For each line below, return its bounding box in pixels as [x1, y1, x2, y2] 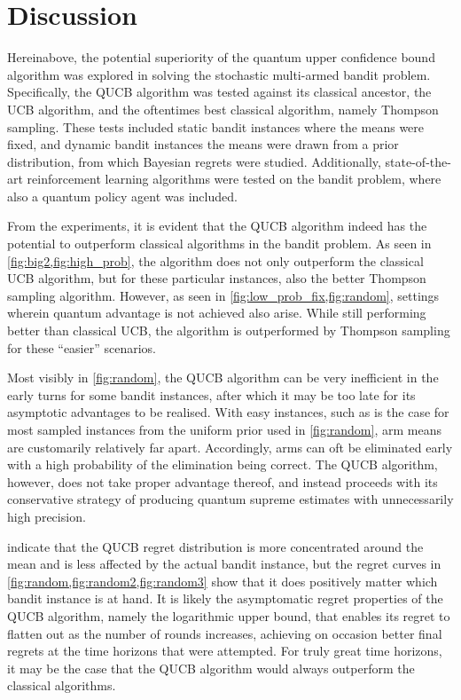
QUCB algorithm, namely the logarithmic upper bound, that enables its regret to [7, 606, 450, 625]
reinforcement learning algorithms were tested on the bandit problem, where [27, 169, 441, 188]
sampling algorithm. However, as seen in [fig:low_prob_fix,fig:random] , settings [7, 286, 440, 304]
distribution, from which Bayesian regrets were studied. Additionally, [7, 152, 381, 170]
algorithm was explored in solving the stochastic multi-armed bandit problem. [7, 65, 431, 83]
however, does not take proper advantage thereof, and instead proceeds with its [7, 472, 438, 491]
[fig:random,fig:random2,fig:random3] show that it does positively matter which [7, 571, 438, 590]
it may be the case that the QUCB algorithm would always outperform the [7, 658, 415, 677]
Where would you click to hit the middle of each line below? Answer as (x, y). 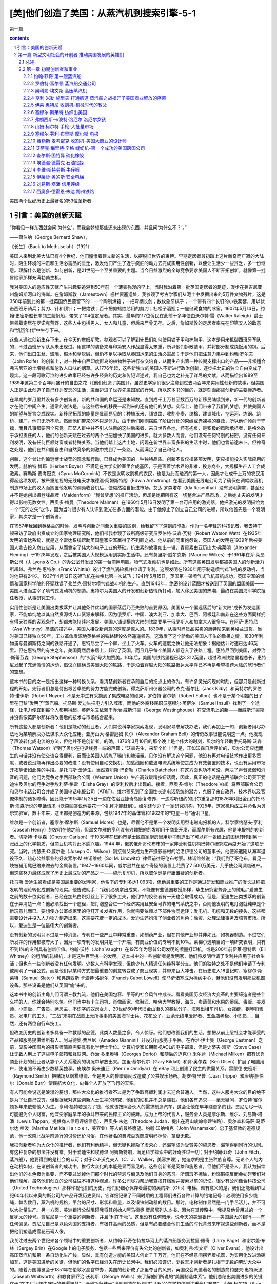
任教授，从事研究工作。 (34, 598)
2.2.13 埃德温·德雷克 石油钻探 (54, 162)
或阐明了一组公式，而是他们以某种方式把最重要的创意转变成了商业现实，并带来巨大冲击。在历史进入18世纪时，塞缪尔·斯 (136, 971)
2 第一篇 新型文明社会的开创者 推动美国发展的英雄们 (69, 54)
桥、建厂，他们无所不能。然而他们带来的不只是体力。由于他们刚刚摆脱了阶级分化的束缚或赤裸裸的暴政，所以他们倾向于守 (137, 421)
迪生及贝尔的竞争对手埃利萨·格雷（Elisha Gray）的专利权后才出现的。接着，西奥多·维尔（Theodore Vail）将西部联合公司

········

Find each line in the material above that carries the string "were", and copy it.

* Result for this exercise *
reinforcement learning algorithms were tested on the bandit problem, where [27, 169, 441, 188]
distribution, from which Bayesian regrets were studied. Additionally, [7, 152, 381, 170]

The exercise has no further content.